Please read the records below and return each line holding the string "Default".

───── Available records

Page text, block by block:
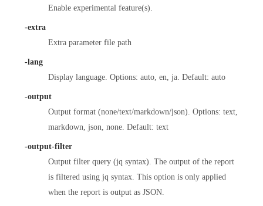
Enable experimental feature(s).
-extra
Extra parameter file path
-lang
Display language. Options: auto, en, ja. Default: auto
-output
Output format (none/text/markdown/json). Options: text,
markdown, json, none. Default: text
-output-filter
Output filter query (jq syntax). The output of the report
is filtered using jq syntax. This option is only applied
when the report is output as JSON.

──────────

Solution to the exercise
Display language. Options: auto, en, ja. Default: auto
markdown, json, none. Default: text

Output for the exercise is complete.